═════ SUPPLIED ENTRIES

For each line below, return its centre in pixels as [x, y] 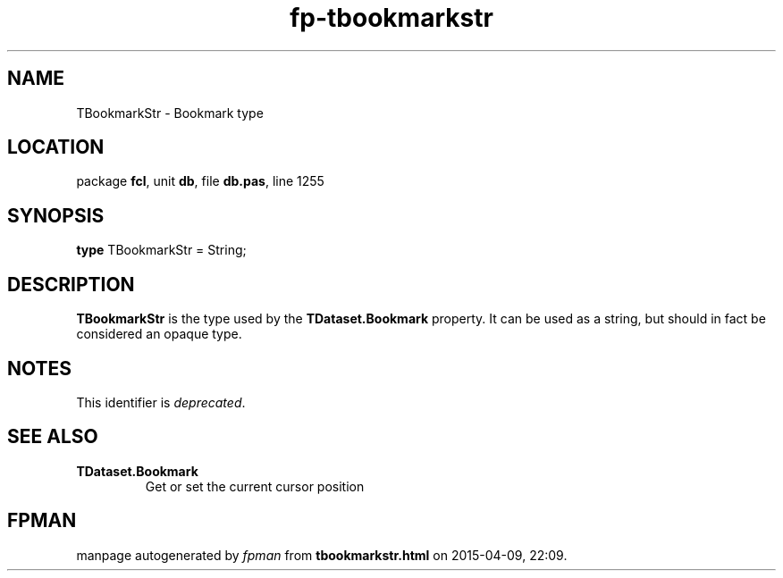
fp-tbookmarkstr [391, 18]
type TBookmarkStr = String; [161, 250]
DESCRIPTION [71, 284]
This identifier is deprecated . [161, 402]
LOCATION [56, 147]
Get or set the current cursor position [255, 486]
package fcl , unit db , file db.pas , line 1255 [200, 181]
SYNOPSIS [56, 215]

══════════

--- TASK INSTRUCTIONS ---
Copy the records above exactly, omitting every picture.

--- RESPONSE TO THE TASK ---
For each line below, return its centre in pixels as [x, y] 
fp-tbookmarkstr [391, 18]
type TBookmarkStr = String; [161, 250]
DESCRIPTION [71, 284]
This identifier is deprecated . [161, 402]
LOCATION [56, 147]
Get or set the current cursor position [255, 486]
package fcl , unit db , file db.pas , line 1255 [200, 181]
SYNOPSIS [56, 215]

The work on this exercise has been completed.